Prejuicios de carácter moral y, sobre todo el temor y la repugnancia que me
impedían acercarme al engendro, conservaron su integridad física, ya que la
idea de darle muerte empezó a ser acogida por mi espíritu como la única
liberación posible».
«El desenlace, sin embargo, ocurrió de una manera
mucho más horrible. Una noche, hacia las tres de la madrugada, un grito
espantoso rompió violentamente mi sueño. Reconocí la voz de Lucille. Encendí
una vela y bajé corriendo a la planta baja. La puerta del dormitorio estaba
entreabierta. De su interior se escuchaba una respiración entrecortada y
violenta. Confieso que sentí un miedo cerval antes de empujar esa puerta. Un
olor acre y fuerte, que al principio no logré identificar, inundaba el
ambiente. Atravesé al fin esa puerta, con la vela levantada y el color de la
sangre, espantosamente esparcida por todo el cuarto, me confirmó la ominosa
naturaleza del olor que había percibido».
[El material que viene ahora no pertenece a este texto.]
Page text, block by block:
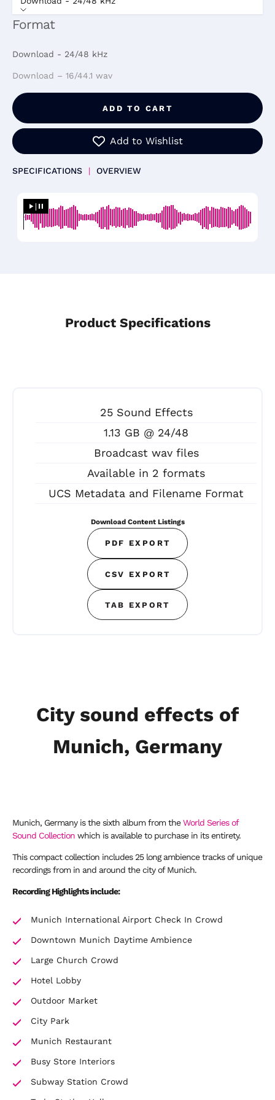
Format
Download - 24/48 kHz
Download – 16/44.1 wav
ADD TO CART
Add to Wishlist
SPECIFICATIONS | OVERVIEW
Product Specifications
25 Sound Effects
1.13 GB @ 24/48
Broadcast wav files
Available in 2 formats
UCS Metadata and Filename Format
Download Content Listings
PDF EXPORT
CSV EXPORT
TAB EXPORT
City sound effects of
Munich, Germany
Munich, Germany is the sixth album from theWorld Series of
Sound Collection which is available to purchase in its entirety.
This compact collection includes 25 long ambience tracks of unique
recordings from in and around the city of Munich.
Recording Highlights include:
Munich International Airport Check In Crowd
Downtown Munich Daytime Ambience
Large Church Crowd
Hotel Lobby
Outdoor Market
City Park
Munich Restaurant
Busy Store Interiors
Subway Station Crowd
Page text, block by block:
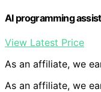
AI programming
View Latest Price
As an affiliate, we
As an affiliate, we
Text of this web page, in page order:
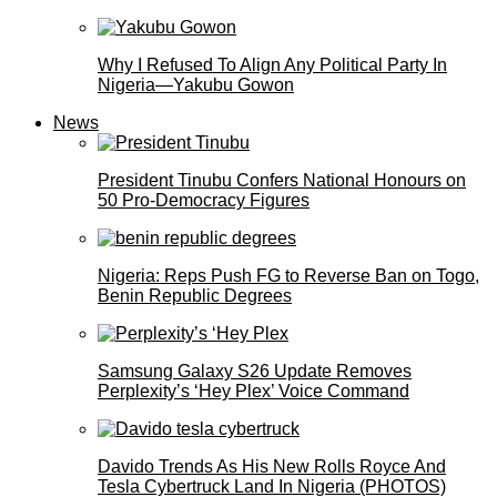
Why I Refused To Align Any Political Party In
Nigeria—Yakubu Gowon
News
President Tinubu Confers National Honours on
50 Pro-Democracy Figures
Nigeria: Reps Push FG to Reverse Ban on Togo,
Benin Republic Degrees
Samsung Galaxy S26 Update Removes
Perplexity’s ‘Hey Plex’ Voice Command
Davido Trends As His New Rolls Royce And
Tesla Cybertruck Land In Nigeria (PHOTOS)
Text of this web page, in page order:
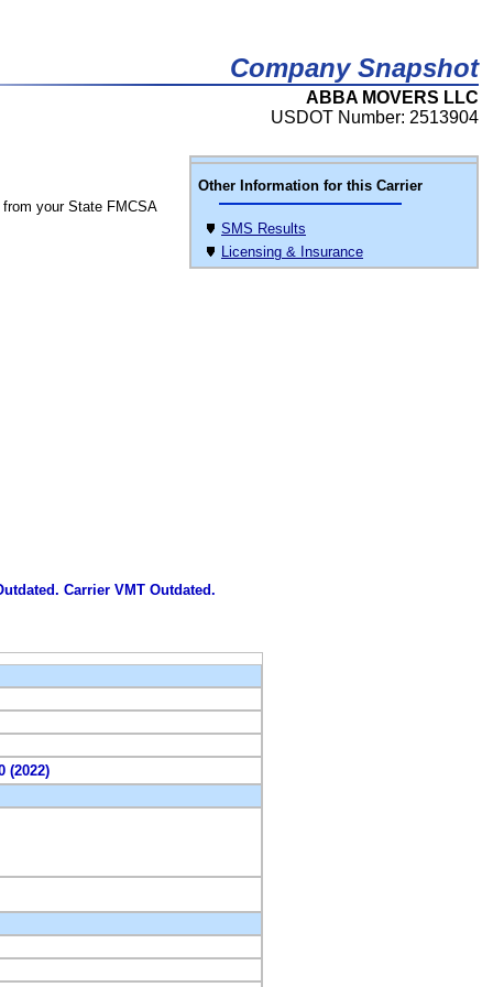
Company Snapshot
ABBA MOVERS LLC
USDOT Number: 2513904
Other Information for this Carrier
SMS Results
Licensing & Insurance
from your State FMCSA
Carrier VMT Outdated.
(2022)
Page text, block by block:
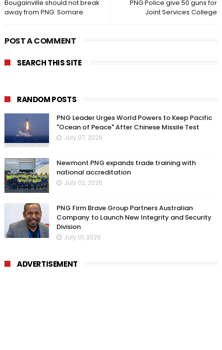
PNG Police give 50 guns for
Joint Services College
Bougainville should not break
away from PNG: Somare
POST A COMMENT
SEARCH THIS SITE
RANDOM POSTS
PNG Leader Urges World Powers to Keep Pacific
"Ocean of Peace" After Chinese Missile Test
July 07, 2026
Newmont PNG expands trade training with
national accreditation
July 02, 2026
PNG Firm Brave Group Partners Australian
Company to Launch New Integrity and Security
Division
July 01, 2026
ADVERTISEMENT
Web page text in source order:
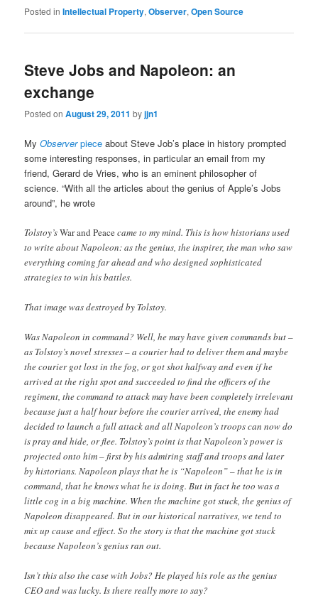
Posted in Intellectual Property,Observer,Open Source
Steve Jobs and Napoleon: an
exchange
Posted onAugust 29, 2011 byjjn1
MyObserverpiece about Steve Job’s place in history prompted
some interesting responses, in particular an email from my
friend, Gerard de Vries, who is an eminent philosopher of
science. “With all the articles about the genius of Apple’s Jobs
around”, he wrote
Tolstoy’sWar and Peacecame to my mind. This is how historians used
to write about Napoleon: as the genius, the inspirer, the man who saw
everything coming far ahead and who designed sophisticated
strategies to win his battles.
That image was destroyed by Tolstoy.
Was Napoleon in command? Well, he may have given commands but –
as Tolstoy’s novel stresses – a courier had to deliver them and maybe
the courier got lost in the fog, or got shot halfway and even if he
arrived at the right spot and succeeded to find the officers of the
regiment, the command to attack may have been completely irrelevant
because just a half hour before the courier arrived, the enemy had
decided to launch a full attack and all Napoleon’s troops can now do
is pray and hide, or flee. Tolstoy’s point is that Napoleon’s power is
projected onto him – first by his admiring staff and troops and later
by historians. Napoleon plays that he is “Napoleon” – that he is in
command, that he knows what he is doing. But in fact he too was a
little cog in a big machine. When the machine got stuck, the genius of
Napoleon disappeared. But in our historical narratives, we tend to
mix up cause and effect. So the story is that the machine got stuck
because Napoleon’s genius ran out.
Isn’t this also the case with Jobs? He played his role as the genius
CEO and was lucky. Is there really more to say?
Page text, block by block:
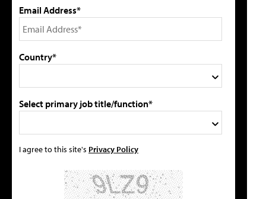
Email Address*
Country*
Select primary job title/function*
I agree to this site's Privacy Policy
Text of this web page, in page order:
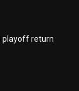
playoff return
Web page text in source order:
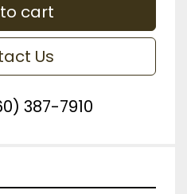
cart
Us
387-7910
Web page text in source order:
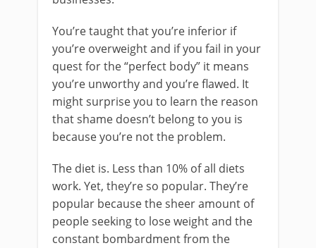
You’re taught that you’re inferior if
you’re overweight and if you fail in your
quest for the “perfect body” it means
you’re unworthy and you’re flawed. It
might surprise you to learn the reason
that shame doesn’t belong to you is
because you’re not the problem.
The diet is. Less than 10% of all diets
work. Yet, they’re so popular. They’re
popular because the sheer amount of
people seeking to lose weight and the
constant bombardment from the
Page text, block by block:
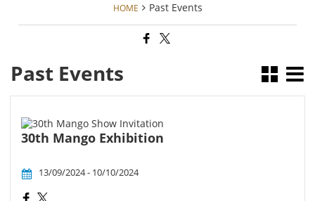
HOME Past Events
Past Events
30th Mango Exhibition
13/09/2024 - 10/10/2024
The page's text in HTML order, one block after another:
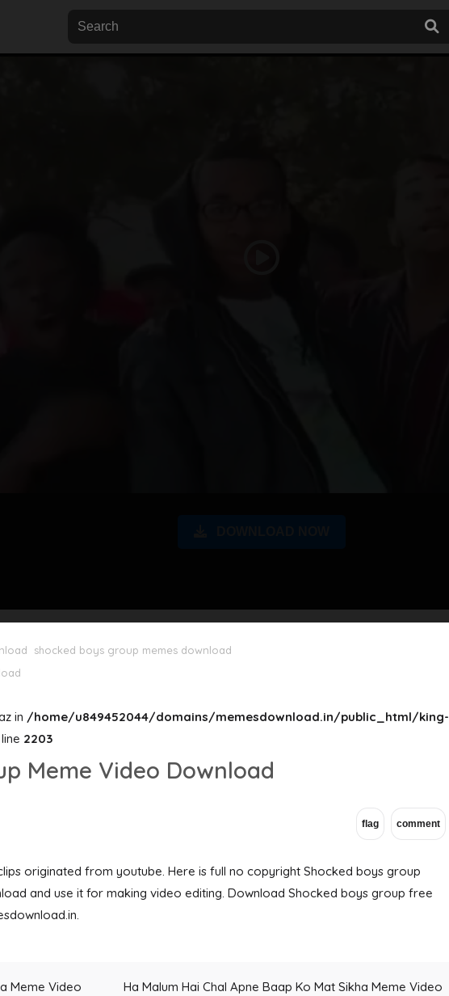
shocked boys group memes download
in /home/u849452044/domains/memesdownload.in/public_html/king-
2203
Meme Video Download
originated from youtube. Here is full no copyright Shocked boys group
and use it for making video editing. Download Shocked boys group free
Meme Video
Ha Malum Hai Chal Apne Baap Ko Mat Sikha Meme Video
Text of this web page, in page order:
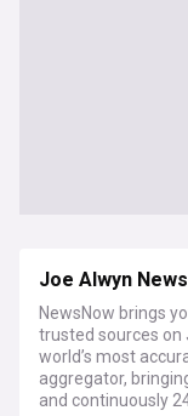
Joe Alwyn News
NewsNow brings
trusted sources on
world’s most
aggregator,
and continuously
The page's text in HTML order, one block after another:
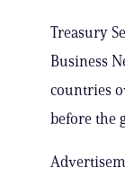
Treasury
Business
countries
before the
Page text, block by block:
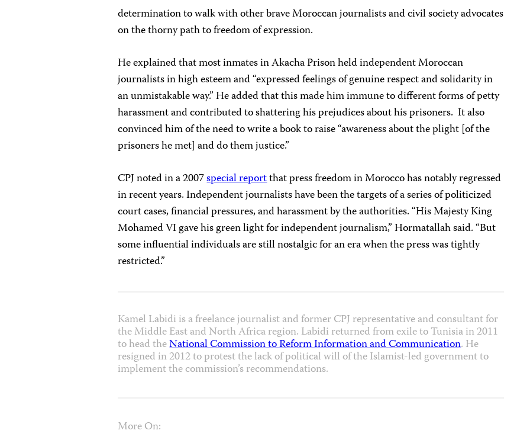
determination to walk with other brave Moroccan journalists and civil society advocates
on the thorny path to freedom of expression.
He explained that most inmates in Akacha Prison held independent Moroccan
journalists in high esteem and “expressed feelings of genuine respect and solidarity in
an unmistakable way.” He added that this made him immune to different forms of petty
harassment and contributed to shattering his prejudices about his prisoners. It also
convinced him of the need to write a book to raise “awareness about the plight [of the
prisoners he met] and do them justice.”
CPJ noted in a 2007special reportthat press freedom in Morocco has notably regressed
in recent years. Independent journalists have been the targets of a series of politicized
court cases, financial pressures, and harassment by the authorities. “His Majesty King
Mohamed VI gave his green light for independent journalism,” Hormatallah said. “But
some influential individuals are still nostalgic for an era when the press was tightly
restricted.”
Kamel Labidi is a freelance journalist and former CPJ representative and consultant for
the Middle East and North Africa region. Labidi returned from exile to Tunisia in 2011
to head theNational Commission to Reform Information and Communication. He
resigned in 2012 to protest the lack of political will of the Islamist-led government to
implement the commission’s recommendations.
More On:
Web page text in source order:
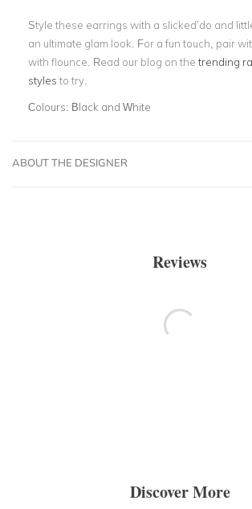
Style these earrings with a slicked’do and
an ultimate glam look. For a fun touch, pair
with flounce. Read our blog on thetrending
styles to try.
Colours: Black and White
ABOUT THE DESIGNER
Reviews
Discover More
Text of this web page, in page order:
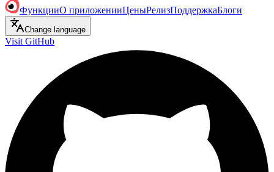
ФункцииО приложенииЦеныРелизПоддержкаБлоги
Change language
Visit GitHub
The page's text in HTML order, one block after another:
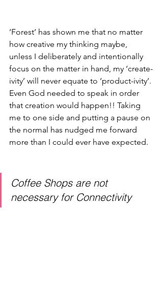
‘Forest’ has shown me that no matter
how creative my thinking maybe,
unless I deliberately and intentionally
focus on the matter in hand, my ‘create-
ivity’ will never equate to ‘product-ivity’.
Even God needed to speak in order
that creation would happen!! Taking
me to one side and putting a pause on
the normal has nudged me forward
more than I could ever have expected.
Coffee Shops are not
necessary for Connectivity
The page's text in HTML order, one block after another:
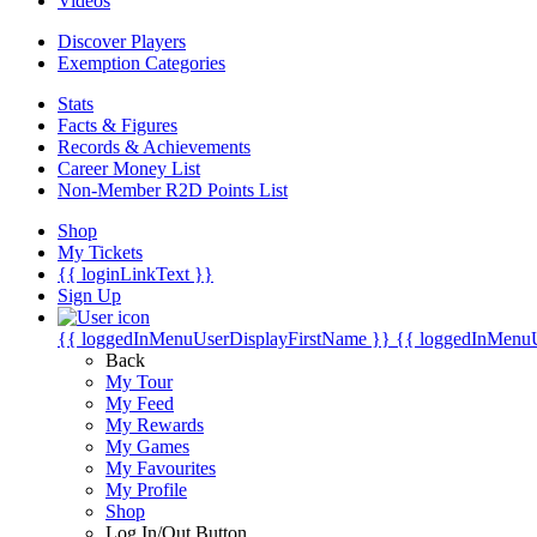
Discover Players
Exemption Categories
Stats
Facts & Figures
Records & Achievements
Career Money List
Non-Member R2D Points List
Shop
My Tickets
{{ loginLinkText }}
Sign Up
{{ loggedInMenuUserDisplayFirstName }} {{
Back
My Tour
My Feed
My Rewards
My Games
My Favourites
My Profile
Shop
Log In/Out Button
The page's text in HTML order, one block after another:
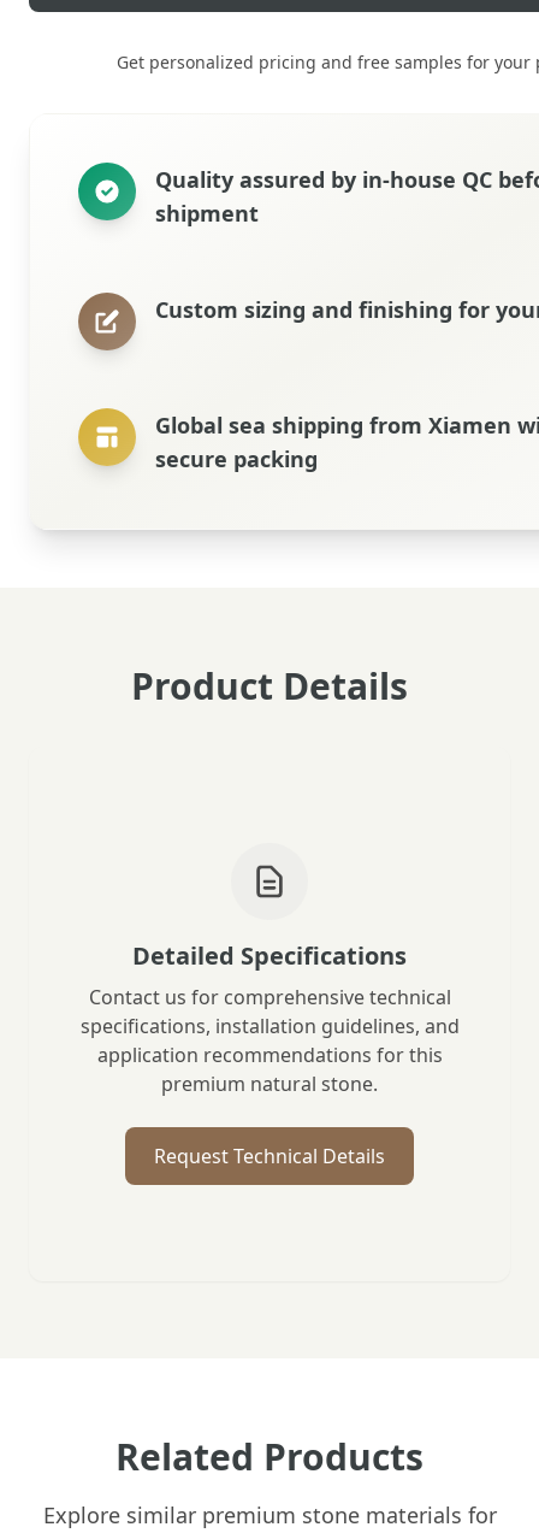
Get personalized pricing and free samples for your
Quality assured by in‑house QC
shipment
Custom sizing and finishing for
Global sea shipping from Xiamen
secure packing
Product Details
Detailed Specifications
Contact us for comprehensive technical
specifications, installation guidelines, and
application recommendations for this
premium natural stone.
Request Technical Details
Related Products
Explore similar premium stone materials for
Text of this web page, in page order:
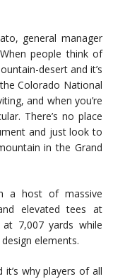
general manager
people think of
desert and it’s
Colorado National
and when you’re
There’s no place
and just look to
in the Grand
a host of massive
elevated tees at
7,007 yards while
elements.
why players of all
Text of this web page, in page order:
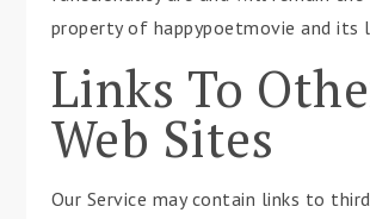
property of happypoetmovie and its
Links To
Web Sites
Our Service may contain links to

«Hubiera preferido arrancarme los ojos para no haber
visto el atroz espectáculo que la macilenta luz de la vela me ofrecía. Sobre la
cama, el cuerpo destrozado a mordiscos de Lucille se estremecía con los últimos
estertores. Me miraba sin ser capaz ya de percibirme, con los ojos abiertos a
un horror infinito. Vi sus vísceras despedazadas, sus pechos horriblemente
mutilados... ¡Dios mío! Yo también grité, retrocedí ahogado de espanto. Y
entonces una negra figura, de ojos centelleantes, cruzó rápidamente la puerta,
rozando mis piernas con su asquerosa frialdad, manchándome de sangre fresca las
pantorrillas. Cuando al fin pude reaccionar traté de salir en su persecución
por la oscuridad del pasillo. Me detuve, sin embargo, al escuchar un ruido de
cristales rotos procedentes de la puerta. Cuando comprendí al fin lo que
sucedía era demasiado tarde. El monstruo, envuelto en girones rojos, escapaba
corriendo por la calle. La débil luz de un farol de gas me permitió ver todavía
cómo aquella masa infrahumana, con inimaginable fuerza, levantaba la tapa de
una alcantarilla y se hundía en las profundidades subterráneas. Si entonces
hubiera cedido al imperioso deseo de acabar con mi vida, me hubiera ahorrado
para siempre el horror de estos recuerdos. Esa misma noche profanaron la tumba
de Katherine. El rubí que colgaba del cuello del cadáver había desaparecido».